From the entries that follow, copy exactly the lines beginning at the line holding "yıldızlar gökyüzünde hep" and continuing through the line holding "Again, if you're".

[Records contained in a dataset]
==================================================

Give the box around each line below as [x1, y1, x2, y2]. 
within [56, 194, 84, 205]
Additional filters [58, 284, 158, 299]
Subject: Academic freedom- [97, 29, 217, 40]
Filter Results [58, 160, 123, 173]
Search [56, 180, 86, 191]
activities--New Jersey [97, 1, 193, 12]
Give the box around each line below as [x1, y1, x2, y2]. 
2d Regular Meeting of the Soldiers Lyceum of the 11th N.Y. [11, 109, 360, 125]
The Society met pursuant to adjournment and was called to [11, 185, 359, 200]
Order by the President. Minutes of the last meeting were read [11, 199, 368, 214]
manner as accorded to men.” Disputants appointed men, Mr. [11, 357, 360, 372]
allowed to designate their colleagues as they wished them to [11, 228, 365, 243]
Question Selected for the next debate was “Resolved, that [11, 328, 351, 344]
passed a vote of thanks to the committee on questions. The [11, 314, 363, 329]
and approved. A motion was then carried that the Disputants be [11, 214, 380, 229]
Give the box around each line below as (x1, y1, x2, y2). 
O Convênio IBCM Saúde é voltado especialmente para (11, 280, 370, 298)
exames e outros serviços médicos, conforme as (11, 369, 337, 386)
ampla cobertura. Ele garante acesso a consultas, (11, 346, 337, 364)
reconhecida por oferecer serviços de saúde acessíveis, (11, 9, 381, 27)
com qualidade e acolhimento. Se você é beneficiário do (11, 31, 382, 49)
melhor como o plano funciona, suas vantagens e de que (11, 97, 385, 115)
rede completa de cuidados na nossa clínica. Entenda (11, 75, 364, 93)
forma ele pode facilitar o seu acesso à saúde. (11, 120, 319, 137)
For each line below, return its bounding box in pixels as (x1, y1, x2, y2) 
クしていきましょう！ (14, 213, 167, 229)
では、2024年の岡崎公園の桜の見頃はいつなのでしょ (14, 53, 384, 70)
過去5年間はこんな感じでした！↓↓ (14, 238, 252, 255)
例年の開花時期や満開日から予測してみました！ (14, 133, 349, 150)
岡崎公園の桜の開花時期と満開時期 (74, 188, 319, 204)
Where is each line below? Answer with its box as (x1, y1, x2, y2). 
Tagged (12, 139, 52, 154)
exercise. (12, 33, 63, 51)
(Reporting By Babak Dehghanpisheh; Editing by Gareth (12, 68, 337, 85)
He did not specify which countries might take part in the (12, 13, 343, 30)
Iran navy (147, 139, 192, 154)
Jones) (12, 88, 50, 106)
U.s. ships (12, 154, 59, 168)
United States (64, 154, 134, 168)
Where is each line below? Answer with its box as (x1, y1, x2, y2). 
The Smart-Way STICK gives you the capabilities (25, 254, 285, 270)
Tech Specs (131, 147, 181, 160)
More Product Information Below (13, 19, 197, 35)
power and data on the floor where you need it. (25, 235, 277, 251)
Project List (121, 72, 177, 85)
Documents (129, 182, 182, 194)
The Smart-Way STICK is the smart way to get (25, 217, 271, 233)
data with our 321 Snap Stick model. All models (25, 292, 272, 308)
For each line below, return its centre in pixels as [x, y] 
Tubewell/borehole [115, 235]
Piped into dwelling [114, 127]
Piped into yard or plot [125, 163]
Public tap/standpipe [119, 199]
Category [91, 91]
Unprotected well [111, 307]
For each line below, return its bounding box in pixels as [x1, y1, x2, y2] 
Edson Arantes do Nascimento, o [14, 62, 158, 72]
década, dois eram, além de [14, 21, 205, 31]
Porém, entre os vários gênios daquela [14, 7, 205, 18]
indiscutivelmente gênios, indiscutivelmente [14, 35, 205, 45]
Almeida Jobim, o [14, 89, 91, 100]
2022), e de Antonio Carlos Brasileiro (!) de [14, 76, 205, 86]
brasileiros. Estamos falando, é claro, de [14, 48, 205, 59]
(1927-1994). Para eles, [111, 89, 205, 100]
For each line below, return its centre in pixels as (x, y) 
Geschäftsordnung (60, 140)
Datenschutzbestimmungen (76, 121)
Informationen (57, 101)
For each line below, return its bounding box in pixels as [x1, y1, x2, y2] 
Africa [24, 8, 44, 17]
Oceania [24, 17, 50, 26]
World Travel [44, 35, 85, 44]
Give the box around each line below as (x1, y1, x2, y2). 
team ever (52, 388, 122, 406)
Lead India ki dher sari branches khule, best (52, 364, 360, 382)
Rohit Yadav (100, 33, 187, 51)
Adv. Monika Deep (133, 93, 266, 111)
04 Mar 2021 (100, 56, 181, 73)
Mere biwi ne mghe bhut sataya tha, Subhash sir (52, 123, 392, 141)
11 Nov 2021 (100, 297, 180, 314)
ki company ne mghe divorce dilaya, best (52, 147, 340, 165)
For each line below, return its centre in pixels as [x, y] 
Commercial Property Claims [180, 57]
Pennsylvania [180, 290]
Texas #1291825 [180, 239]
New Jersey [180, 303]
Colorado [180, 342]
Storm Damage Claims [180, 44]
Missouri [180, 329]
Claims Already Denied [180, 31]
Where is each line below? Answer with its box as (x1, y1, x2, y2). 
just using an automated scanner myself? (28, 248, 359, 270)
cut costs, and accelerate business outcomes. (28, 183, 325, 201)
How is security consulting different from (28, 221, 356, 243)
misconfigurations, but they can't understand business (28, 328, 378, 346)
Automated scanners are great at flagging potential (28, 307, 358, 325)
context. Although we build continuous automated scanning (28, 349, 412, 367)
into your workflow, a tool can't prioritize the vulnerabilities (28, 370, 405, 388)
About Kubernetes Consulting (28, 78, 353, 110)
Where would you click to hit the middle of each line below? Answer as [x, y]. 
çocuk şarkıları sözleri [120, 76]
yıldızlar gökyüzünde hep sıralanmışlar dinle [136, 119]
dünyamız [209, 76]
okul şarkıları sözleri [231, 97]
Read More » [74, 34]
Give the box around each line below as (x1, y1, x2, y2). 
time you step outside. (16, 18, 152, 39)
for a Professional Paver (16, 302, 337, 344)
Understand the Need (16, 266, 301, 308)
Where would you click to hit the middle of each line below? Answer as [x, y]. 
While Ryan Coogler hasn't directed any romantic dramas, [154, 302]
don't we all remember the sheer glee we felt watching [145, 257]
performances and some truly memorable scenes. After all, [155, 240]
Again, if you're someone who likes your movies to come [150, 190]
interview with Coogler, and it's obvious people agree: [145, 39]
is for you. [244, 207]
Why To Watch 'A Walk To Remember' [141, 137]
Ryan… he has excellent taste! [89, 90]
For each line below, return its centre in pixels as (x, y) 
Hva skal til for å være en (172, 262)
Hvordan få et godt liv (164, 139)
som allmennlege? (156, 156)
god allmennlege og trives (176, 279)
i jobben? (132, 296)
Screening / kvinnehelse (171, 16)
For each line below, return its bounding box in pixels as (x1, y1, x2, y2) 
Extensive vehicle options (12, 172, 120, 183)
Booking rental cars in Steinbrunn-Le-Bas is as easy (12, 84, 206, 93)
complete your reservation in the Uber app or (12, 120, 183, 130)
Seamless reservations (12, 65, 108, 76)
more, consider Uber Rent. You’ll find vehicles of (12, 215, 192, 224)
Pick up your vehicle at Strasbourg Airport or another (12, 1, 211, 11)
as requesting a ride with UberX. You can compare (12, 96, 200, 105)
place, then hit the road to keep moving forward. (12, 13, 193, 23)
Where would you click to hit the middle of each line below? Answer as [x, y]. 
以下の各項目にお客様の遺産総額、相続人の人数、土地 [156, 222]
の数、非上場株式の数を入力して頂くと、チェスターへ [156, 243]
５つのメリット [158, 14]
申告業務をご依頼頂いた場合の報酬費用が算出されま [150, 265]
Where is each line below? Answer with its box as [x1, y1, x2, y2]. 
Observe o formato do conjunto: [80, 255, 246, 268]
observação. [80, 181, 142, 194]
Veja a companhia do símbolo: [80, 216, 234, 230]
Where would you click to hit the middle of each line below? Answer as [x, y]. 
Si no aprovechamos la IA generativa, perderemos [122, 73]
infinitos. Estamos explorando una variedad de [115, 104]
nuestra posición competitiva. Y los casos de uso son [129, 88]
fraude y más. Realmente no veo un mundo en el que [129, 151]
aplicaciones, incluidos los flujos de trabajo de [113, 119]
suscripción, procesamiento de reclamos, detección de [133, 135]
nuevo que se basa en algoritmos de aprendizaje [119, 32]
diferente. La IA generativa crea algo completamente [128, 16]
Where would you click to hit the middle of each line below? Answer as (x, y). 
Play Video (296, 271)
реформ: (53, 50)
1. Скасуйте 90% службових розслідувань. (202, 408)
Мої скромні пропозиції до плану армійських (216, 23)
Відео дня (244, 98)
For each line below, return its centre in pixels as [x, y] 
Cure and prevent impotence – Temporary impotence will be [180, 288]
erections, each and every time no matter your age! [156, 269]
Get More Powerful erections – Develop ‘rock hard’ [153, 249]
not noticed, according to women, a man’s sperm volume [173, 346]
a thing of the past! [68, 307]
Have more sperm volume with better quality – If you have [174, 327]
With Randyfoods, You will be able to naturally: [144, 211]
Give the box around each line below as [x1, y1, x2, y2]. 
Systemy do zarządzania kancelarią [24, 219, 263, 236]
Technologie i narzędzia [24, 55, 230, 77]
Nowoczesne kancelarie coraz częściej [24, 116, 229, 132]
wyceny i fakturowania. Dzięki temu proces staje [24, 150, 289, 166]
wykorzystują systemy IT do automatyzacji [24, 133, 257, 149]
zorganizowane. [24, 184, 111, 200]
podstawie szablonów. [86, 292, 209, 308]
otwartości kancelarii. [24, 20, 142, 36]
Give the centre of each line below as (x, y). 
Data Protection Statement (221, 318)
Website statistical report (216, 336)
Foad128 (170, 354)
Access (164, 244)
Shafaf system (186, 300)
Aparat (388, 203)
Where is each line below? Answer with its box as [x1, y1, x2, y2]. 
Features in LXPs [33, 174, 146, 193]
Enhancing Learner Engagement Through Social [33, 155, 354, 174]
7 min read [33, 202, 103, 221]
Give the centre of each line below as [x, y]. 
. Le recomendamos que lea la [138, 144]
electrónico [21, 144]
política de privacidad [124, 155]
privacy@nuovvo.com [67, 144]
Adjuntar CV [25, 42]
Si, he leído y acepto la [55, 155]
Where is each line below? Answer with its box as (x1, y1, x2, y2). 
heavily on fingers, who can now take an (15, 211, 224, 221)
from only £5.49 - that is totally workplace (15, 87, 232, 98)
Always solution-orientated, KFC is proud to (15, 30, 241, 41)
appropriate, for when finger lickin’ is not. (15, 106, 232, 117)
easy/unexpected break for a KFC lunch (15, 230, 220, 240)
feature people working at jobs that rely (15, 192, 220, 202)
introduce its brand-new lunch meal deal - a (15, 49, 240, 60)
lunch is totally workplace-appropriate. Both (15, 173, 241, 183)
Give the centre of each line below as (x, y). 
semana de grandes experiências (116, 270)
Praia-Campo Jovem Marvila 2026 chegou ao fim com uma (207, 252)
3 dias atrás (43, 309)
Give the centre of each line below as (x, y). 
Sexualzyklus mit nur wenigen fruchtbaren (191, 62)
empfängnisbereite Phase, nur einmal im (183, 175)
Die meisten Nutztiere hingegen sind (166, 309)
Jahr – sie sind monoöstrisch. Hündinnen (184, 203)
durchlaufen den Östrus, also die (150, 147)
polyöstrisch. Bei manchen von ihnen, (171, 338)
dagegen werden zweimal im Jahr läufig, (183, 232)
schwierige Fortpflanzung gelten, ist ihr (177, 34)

==================================================

▶ ANSWER TO THIS EXERCISE:
yıldızlar gökyüzünde hep sıralanmışlar dinle [136, 119]
dünyamız [209, 76]
okul şarkıları sözleri [231, 97]
Read More » [74, 34]
Give the box around each line below as (x1, y1, x2, y2). 
time you step outside. (16, 18, 152, 39)
for a Professional Paver (16, 302, 337, 344)
Understand the Need (16, 266, 301, 308)
Where would you click to hit the middle of each line below? Answer as [x, y]. 
While Ryan Coogler hasn't directed any romantic dramas, [154, 302]
don't we all remember the sheer glee we felt watching [145, 257]
performances and some truly memorable scenes. After all, [155, 240]
Again, if you're someone who likes your movies to come [150, 190]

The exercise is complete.